Our experience in TREC 2016 was very different, but still made us glad to have Mr. EDR around. This time most of the search projects were simple enough to find the relevant documents without his predictive coding superpowers. As mentioned, we verified in test conditions that the skilled use of Tested, Parametric Boolean Keyword Search is very powerful. Keyword search, when done by experts using hands-on testing, and not simply blind Go Fish keyword guessing, is very effective. We proved that in the 2016 TREC search projects. As explained in Part Four of this series, the keyword appropriate projects are those where the data is simple, the target is clear and the SME is good. Still, even then, Mr. EDR was helpful as a quality control assistant. He verified that we had found all of the relevant documents.
Bottom line for the e-Discovery Team at this time is that the use of all methods is appropriate in all projects, even in simple searches where predictive coding is not needed to find all relevant documents. You can still use active machine learning in simple projects as a way to verify the effectiveness of your keyword and other searches.
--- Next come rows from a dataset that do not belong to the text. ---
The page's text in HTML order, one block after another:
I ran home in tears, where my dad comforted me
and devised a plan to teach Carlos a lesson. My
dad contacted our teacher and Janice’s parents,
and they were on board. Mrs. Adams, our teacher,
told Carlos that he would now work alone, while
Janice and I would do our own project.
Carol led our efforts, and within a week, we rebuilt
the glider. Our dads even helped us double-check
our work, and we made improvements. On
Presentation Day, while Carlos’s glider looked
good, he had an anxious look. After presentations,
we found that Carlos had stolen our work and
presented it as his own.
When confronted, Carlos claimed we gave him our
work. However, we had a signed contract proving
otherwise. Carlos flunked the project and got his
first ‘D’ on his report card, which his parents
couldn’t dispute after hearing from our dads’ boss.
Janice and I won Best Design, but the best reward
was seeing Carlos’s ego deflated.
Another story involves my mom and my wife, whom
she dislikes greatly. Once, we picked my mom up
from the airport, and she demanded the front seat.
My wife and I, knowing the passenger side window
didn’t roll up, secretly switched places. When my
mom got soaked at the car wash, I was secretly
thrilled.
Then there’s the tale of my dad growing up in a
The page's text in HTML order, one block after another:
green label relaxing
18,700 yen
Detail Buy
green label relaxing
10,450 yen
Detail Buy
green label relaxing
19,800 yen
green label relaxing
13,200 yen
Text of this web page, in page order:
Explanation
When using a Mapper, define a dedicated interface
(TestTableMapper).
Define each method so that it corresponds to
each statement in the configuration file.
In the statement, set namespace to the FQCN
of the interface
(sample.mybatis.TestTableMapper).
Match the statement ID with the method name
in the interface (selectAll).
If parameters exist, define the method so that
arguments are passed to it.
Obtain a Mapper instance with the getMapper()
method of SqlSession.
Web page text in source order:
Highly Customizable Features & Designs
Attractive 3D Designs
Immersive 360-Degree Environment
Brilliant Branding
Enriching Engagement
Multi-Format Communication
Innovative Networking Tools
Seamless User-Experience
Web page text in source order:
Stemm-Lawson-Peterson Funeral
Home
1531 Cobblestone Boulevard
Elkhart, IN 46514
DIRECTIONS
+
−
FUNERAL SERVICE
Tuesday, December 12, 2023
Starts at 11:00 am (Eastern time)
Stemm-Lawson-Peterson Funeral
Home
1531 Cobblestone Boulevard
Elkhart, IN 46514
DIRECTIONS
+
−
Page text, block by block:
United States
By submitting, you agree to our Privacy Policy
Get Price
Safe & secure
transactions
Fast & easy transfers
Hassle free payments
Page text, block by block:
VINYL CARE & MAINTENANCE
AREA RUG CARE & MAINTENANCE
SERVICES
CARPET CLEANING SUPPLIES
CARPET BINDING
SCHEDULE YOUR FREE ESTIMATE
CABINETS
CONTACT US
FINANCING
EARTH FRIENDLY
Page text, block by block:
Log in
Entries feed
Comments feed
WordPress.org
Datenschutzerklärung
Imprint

It may not be necessary in the simple cases, but it is still a good search to add to your tool chest. When the added expense is justified and proportional, the use of predictive coding can help assure you, and the other side, that a high quality effort has been made.
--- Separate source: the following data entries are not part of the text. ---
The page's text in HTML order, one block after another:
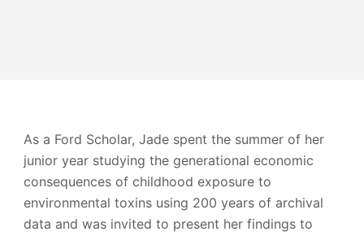
As a Ford Scholar, Jade spent the summer of her
junior year studying the generational economic
consequences of childhood exposure to
environmental toxins using 200 years of archival
data and was invited to present her findings to
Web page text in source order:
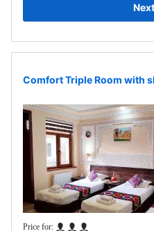
Comfort Triple Room with
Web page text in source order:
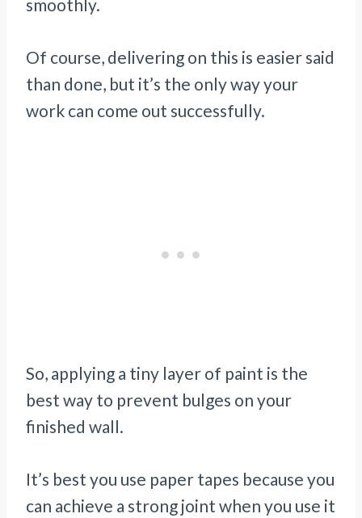
smoothly.
Of course, delivering on this is easier said
than done, but it’s the only way your
work can come out successfully.
So, applying a tiny layer of paint is the
best way to prevent bulges on your
finished wall.
It’s best you use paper tapes because you
can achieve a strong joint when you use it
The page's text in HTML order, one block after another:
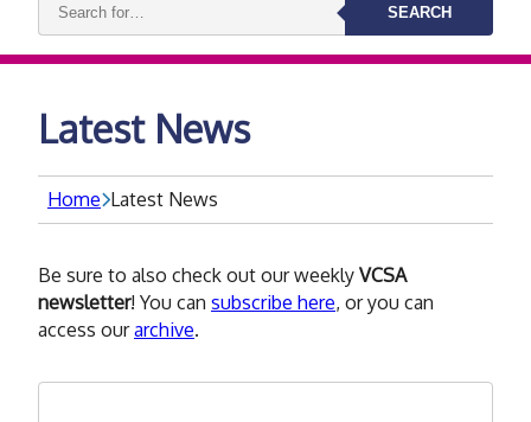
keywords:
SEARCH
Latest News
Home Latest News
Be sure to also check out our weekly VCSA
newsletter! You can subscribe here, or you can
access ourarchive.
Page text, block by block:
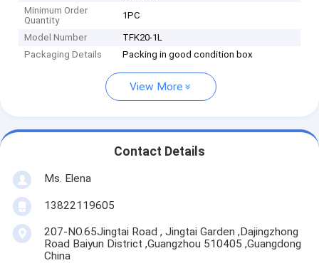
Minimum Order
Quantity
1PC
Model Number
TFK20-1L
Packaging Details
Packing in good condition box
View More
Contact Details
Ms. Elena
13822119605
207-NO.65Jingtai Road , Jingtai Garden ,Dajingzhong
Road Baiyun District ,Guangzhou 510405 ,Guangdong
China
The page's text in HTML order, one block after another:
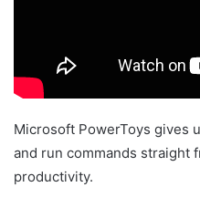
Microsoft PowerToys gives
and run commands straight
productivity.
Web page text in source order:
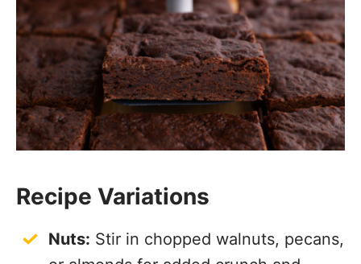
Recipe Variations
Nuts: Stir in chopped walnuts, pecans,
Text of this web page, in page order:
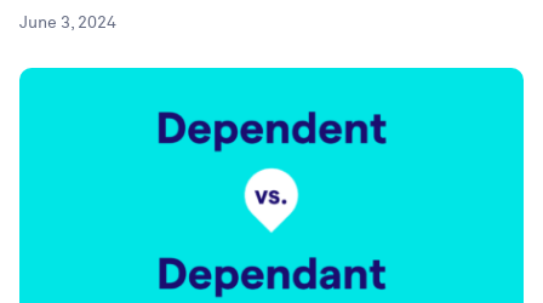
June 3, 2024

The multimodal approach is the most effective method of search. All search tools should be used, not only Balanced Hybrid – IST active machine learning searches, but also concept and similarity searches, keyword search and, in some instances, even focused linear review. By using some or all search methods, depending on the project and challenges presented, you can maximize recall (the truth, the whole truth) and precision (nothing but the truth). That is the goal of search: effective and efficient. Along the way we must exercise caution to avoid the errors of Garbage in, Garbage Out, that can be caused by poor SMEs. We must also guard against the errors and omissions, low recall and low precision, that can arise from substandard software and methods. In our view the software must be capable of all search methods, including active machine learning, and the methods used should too.